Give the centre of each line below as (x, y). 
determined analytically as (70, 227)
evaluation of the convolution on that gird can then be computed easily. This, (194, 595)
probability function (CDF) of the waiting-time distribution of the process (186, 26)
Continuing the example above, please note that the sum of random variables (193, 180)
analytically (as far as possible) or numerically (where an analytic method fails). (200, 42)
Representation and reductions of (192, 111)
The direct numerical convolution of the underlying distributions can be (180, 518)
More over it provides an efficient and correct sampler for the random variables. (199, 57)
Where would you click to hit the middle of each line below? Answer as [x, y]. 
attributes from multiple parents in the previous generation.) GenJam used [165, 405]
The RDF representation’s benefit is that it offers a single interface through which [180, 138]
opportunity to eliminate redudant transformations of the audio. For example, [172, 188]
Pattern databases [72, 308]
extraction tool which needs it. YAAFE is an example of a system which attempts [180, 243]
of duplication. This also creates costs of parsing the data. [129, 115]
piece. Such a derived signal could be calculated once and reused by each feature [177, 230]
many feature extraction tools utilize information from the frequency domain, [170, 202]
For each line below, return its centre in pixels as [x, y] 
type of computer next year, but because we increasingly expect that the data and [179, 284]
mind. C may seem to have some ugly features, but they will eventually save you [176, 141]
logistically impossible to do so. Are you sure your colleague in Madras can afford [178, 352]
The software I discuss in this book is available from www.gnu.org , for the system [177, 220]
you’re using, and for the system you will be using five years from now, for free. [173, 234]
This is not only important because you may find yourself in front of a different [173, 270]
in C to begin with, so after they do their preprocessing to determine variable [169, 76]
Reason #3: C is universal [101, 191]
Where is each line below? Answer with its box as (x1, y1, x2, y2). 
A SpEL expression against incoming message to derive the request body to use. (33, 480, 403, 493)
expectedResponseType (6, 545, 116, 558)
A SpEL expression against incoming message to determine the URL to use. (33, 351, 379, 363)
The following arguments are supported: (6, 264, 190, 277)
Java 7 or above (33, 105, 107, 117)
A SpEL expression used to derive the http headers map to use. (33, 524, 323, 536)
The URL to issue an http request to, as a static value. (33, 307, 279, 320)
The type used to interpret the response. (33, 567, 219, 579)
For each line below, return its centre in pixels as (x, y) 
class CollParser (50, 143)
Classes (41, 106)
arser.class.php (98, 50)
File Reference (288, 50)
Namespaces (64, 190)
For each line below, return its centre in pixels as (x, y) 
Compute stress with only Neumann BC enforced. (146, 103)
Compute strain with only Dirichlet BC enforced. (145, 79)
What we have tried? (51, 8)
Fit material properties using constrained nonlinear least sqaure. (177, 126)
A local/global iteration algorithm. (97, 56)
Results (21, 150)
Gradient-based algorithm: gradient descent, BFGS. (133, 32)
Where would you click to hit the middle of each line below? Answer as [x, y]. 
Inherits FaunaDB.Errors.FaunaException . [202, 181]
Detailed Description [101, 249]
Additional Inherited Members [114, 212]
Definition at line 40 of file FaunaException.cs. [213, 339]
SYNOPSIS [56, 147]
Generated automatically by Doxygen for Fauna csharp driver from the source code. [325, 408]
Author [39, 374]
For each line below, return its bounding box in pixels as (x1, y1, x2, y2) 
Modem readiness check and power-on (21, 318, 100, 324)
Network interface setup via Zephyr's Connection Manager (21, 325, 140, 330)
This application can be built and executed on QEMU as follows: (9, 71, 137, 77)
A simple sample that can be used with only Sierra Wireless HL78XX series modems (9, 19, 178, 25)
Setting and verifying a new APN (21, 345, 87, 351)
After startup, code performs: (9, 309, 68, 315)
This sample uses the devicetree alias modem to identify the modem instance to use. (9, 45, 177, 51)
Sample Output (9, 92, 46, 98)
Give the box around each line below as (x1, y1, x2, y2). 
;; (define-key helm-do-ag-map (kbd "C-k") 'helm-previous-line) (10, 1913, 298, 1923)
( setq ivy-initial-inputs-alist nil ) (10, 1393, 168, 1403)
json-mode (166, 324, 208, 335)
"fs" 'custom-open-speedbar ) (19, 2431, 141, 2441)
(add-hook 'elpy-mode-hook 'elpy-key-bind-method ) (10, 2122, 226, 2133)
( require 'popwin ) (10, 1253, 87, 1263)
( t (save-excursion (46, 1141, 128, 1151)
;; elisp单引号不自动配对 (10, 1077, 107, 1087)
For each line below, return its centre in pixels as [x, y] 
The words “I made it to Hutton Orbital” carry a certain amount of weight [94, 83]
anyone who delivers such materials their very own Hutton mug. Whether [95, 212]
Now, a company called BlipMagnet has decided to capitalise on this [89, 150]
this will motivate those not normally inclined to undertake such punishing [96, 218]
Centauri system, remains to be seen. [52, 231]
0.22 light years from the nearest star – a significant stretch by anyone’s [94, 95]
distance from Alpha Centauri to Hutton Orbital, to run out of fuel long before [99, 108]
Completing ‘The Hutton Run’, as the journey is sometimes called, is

■ ■ ■ ■

- **Requirement**:
Using the data above, reproduce exactly the lines from the line that contains "Now, a company" through the line that contains "0.22 light years", including both.

- **Solution to this problem**:
Now, a company called BlipMagnet has decided to capitalise on this [89, 150]
this will motivate those not normally inclined to undertake such punishing [96, 218]
Centauri system, remains to be seen. [52, 231]
0.22 light years from the nearest star – a significant stretch by anyone’s [94, 95]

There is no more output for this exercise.